Collected data:
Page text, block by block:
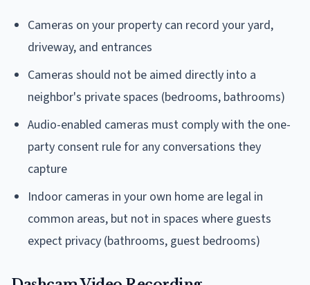
Cameras on your property can record your yard,
driveway, and entrances
Cameras should not be aimed directly into a
neighbor's private spaces (bedrooms, bathrooms)
Audio-enabled cameras must comply with the one-
party consent rule for any conversations they
capture
Indoor cameras in your own home are legal in
common areas, but not in spaces where guests
expect privacy (bathrooms, guest bedrooms)
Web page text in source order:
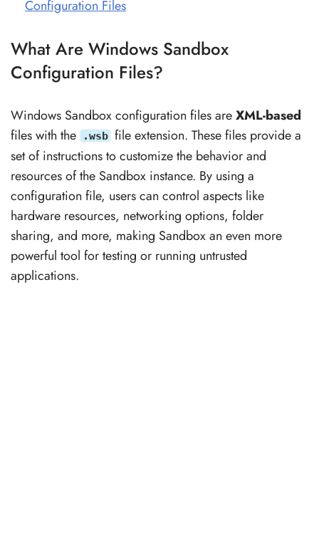
Configuration Files
What Are Windows Sandbox
Configuration Files?
Windows Sandbox configuration files areXML-based
files with the
.wsb file extension. These files provide a
set of instructions to customize the behavior and
resources of the Sandbox instance. By using a
configuration file, users can control aspects like
hardware resources, networking options, folder
sharing, and more, making Sandbox an even more
powerful tool for testing or running untrusted
applications.
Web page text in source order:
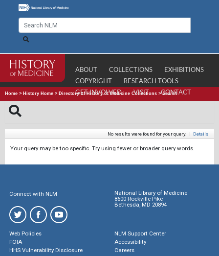
ABOUT COLLECTIONS
EXHIBITIONS
COPYRIGHT
RESEARCH TOOLS
GET INVOLVED
VISIT CONTACT
Home > History Home > Directory of History of Medicine Collections >Search
No results were found for your query. | Details
Your query may be too specific. Try using fewer or broader query words.
Connect with NLM
National Library of Medicine
8600 Rockville Pike
Bethesda, MD 20894
Web Policies
FOIA
HHS Vulnerability Disclosure
NLM Support Center
Accessibility
Careers

**TASK BRIEF**
All entries should be given again exactly, except that pictures are to be excluded.

**EXERCISE SOLUTION**
Page text, block by block:
Cameras on your property can record your yard,
driveway, and entrances
Cameras should not be aimed directly into a
neighbor's private spaces (bedrooms, bathrooms)
Audio-enabled cameras must comply with the one-
party consent rule for any conversations they
capture
Indoor cameras in your own home are legal in
common areas, but not in spaces where guests
expect privacy (bathrooms, guest bedrooms)
Web page text in source order:
Configuration Files
What Are Windows Sandbox
Configuration Files?
Windows Sandbox configuration files areXML-based
files with the
.wsb file extension. These files provide a
set of instructions to customize the behavior and
resources of the Sandbox instance. By using a
configuration file, users can control aspects like
hardware resources, networking options, folder
sharing, and more, making Sandbox an even more
powerful tool for testing or running untrusted
applications.
Web page text in source order:
ABOUT COLLECTIONS
EXHIBITIONS
COPYRIGHT
RESEARCH TOOLS
GET INVOLVED
VISIT CONTACT
Home > History Home > Directory of History of Medicine Collections >Search
No results were found for your query. | Details
Your query may be too specific. Try using fewer or broader query words.
Connect with NLM
National Library of Medicine
8600 Rockville Pike
Bethesda, MD 20894
Web Policies
FOIA
HHS Vulnerability Disclosure
NLM Support Center
Accessibility
Careers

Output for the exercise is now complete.